Oh –but we are going to build a few submarines at great cost instead of buying off-the-shelf from the USA. Sure jobs are being created but perhaps savings should have been used for more patrol boats also being built in South Australia.
An intellectual desert talking recently on the ABC said no worries – ten percent of the workforce is engaged in manufacturing. Well how so? Simply change the definition of manufacturing to include drawing of plans and electronic design etc. It’s just too bad that the hundreds of workers that have lost jobs in or connected to car manufacture are not skilled in paper work etc. Now wonder Australia is up s…t creek.
It is becoming increasingly difficult to identify where strong economic growth is going to come from to reduce the real level of unemployment remembering the official figures are a nonsense based on a dumb telephone survey (for a some weeks the Raff had to participate in one such survey – what a lot of bollocks).
As many would say it is what it is. The Raff reckons that at the next Federal election the protest vote against Liberal and Labour will be significant with legions turning to minor parties. It seems likely that never again will Liberal or Labor win power in their own right – crikey what a mess the country has become. The Raff’s remembers the golden years of the 1960s though to the mid-1970 – yep the Raff’s generation saw the best of times.
Some of Henry’s readers might remember that yonks ago The Raff wrote a note on the correlation between total World Trade (imports + exports) versus a commodity price index. What the picture presented at the time was up to 2002 the two series were visually well correlated. In 2002 China’s economy took off like a Saturn 5 Rocket and likewise so did World Trade. This is entirely as should be expected except that commodity prices lagged by 12-18 months and then shot up likewise.
It’s now nearly 40 years since The Raff has kept tabs on economic cycles and in that time he has seen a bewildering number of charts showing this and that correlations more numerous than ants in the pantry. But when it comes to commodities as a basket, there is nothing better than trends in World Trade, as the best indicator topredict the direction of basket commodity prices– this is simply because in the main, they are demand driven. Surprise, surprise: perhaps on of Henry’s readers might let The Raff know when if ever a broker type analyst has compared trade with prices.

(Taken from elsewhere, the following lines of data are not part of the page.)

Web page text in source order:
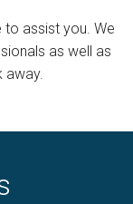
to assist you. We
as well as
away.
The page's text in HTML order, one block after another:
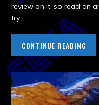
review on it, so read on
try.
CONTINUE READING
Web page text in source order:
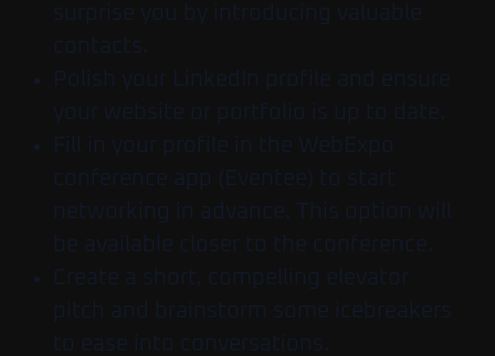
surprise you by introducing valuable
contacts.
Polish your LinkedIn profile and ensure
your website or portfolio is up to date.
Fill in your profile in the WebExpo
conference app (Eventee) to start
networking in advance. This option will
be available closer to the conference.
Create a short, compelling elevator
pitch and brainstorm some icebreakers
to ease into conversations.
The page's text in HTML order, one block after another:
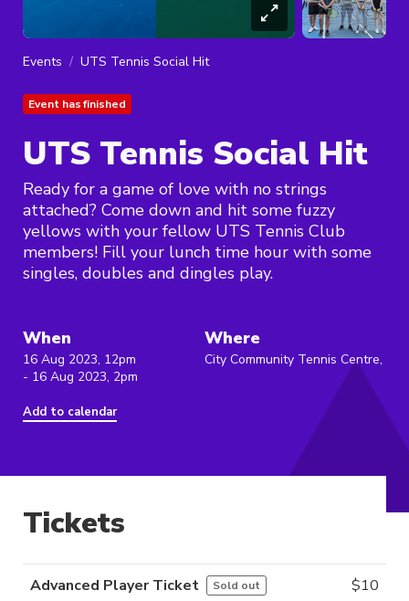
Events UTS Tennis Social Hit
Event has finished
UTS Tennis Social Hit
Ready for a game of love with no strings
attached? Come down and hit some fuzzy
yellows with your fellow UTS Tennis Club
members! Fill your lunch time hour with some
singles, doubles and dingles play.
When
16 Aug 2023, 12pm
- 16 Aug 2023, 2pm
Add to calendar
Where
City Community Tennis Centre,
Tickets
Advanced Player Ticket Sold out $10

In all the years as a mining portfolio manager no such work was evidenced.
In July 2017 the World Trade Organisation started publishing a new WORLD TRADE OUTLOOK INDICATOR or WTI. The next two pictures show the WTI for July 2017 and the WTI for November 2017 including an outlook for 4Q 2017.
FIGURE 2: WTI – July 2017
FIGURE 3: - November 2017.
Ok, so the outlook for trade was slowing in 4Q 2017. In past booms World Trade has recorded y/y growth of +10%, reversing in downturns by the same or worse. For a host of reasons World Trade will not see the sorts of growth phases between 2002 and 2009. The interesting metric is the 3.2% increase from the figure published in July versus November. It’s probably just a coincident but 6-7% increase in WTI would match closely China’s reported GDP increase of 6.9% for CY 2017.

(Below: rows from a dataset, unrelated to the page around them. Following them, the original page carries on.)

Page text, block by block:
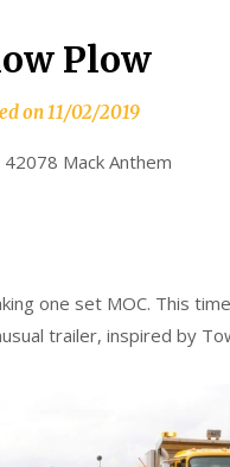
Plow
on11/02/2019
Mack Anthem
one set MOC. This
trailer, inspired by

Assuming copper as a bellwether indicator of industrial health and strength of the USD, it’s worth noting that price is falling back and LME inventory increasing a tad.

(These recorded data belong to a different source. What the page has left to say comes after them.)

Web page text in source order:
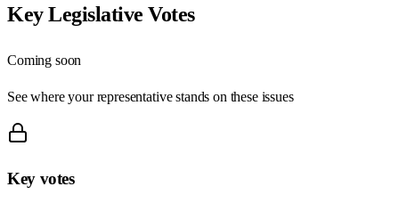
Key Legislative Votes
Coming soon
See where your representative stands on these issues
Key votes
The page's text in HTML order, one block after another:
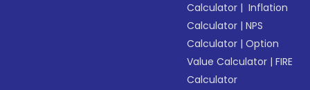
Calculator | Inflation
Calculator |NPS
Calculator |Option
Value Calculator |FIRE
Calculator

FIGURE 4: LME 1-Year Copper Price.
FIGURE 5: LME 1-Year Inventory.
The mega miners like BHP and RIO have performed pretty well of late. Should World Trade continue to advance then leading resource stocks should continue to outperform the likes of the banks. The Raff will endeavour to keep Henry’s readers abreast of any changes in trade. The Raff admits to being somewhat tardy of late with contributions to Henry because he has accepted a wonderful opportunity to complete a PhD at UNSW over the next three and a half years. Since 1969 the sapphire deposits in Central Queensland, some 250km west of Rockhampton, continue to be of great interest – a thesis looking at the origins of the occurrences of these coloured gems is underway.
The Raff trusts that all of Henry’s readers have a healthy and successful 2018.